### [Recorded data]
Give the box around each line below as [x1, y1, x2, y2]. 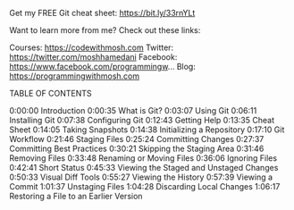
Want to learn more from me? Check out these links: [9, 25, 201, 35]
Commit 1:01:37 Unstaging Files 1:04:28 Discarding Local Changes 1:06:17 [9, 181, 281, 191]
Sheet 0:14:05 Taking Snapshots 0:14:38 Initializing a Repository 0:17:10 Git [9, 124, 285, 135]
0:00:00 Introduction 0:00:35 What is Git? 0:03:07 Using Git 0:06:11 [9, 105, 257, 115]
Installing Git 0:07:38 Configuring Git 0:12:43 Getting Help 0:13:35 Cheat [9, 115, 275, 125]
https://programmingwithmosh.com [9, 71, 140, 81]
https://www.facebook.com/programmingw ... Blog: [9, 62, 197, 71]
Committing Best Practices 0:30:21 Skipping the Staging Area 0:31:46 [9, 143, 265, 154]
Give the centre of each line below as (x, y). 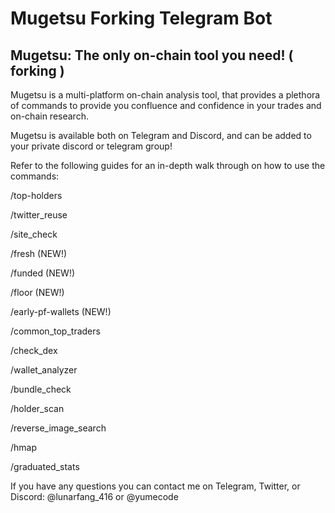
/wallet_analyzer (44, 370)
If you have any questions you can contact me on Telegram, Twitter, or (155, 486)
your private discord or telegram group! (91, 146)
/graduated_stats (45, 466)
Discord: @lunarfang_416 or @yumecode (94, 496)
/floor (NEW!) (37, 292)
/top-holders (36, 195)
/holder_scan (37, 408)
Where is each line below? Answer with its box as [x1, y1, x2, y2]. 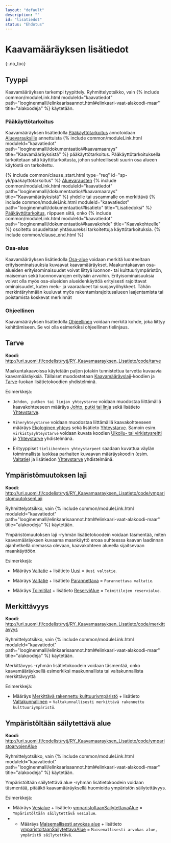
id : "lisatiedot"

...

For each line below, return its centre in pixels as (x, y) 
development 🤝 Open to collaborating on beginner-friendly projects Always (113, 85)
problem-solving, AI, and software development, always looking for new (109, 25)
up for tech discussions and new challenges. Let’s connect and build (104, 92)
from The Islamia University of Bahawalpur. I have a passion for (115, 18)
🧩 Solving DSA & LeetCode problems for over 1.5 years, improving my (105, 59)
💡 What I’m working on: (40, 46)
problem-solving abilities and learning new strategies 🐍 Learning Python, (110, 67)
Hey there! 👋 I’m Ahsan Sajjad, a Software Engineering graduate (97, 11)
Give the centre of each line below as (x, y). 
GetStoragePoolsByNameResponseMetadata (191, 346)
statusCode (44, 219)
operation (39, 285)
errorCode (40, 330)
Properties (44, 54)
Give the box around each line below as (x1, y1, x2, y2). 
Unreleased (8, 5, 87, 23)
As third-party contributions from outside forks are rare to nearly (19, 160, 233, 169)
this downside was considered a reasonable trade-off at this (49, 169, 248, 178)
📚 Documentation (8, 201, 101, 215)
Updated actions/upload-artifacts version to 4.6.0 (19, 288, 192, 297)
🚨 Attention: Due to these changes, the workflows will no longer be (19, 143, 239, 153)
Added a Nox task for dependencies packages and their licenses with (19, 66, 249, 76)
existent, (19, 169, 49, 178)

### [Exercise objective]
A complete answer lists every line of the listing above that holds the word "have".

### [Result of this task]
If you have any questions you can contact me on Telegram, Twitter, or (155, 486)
from The Islamia University of Bahawalpur. I have a passion for (115, 18)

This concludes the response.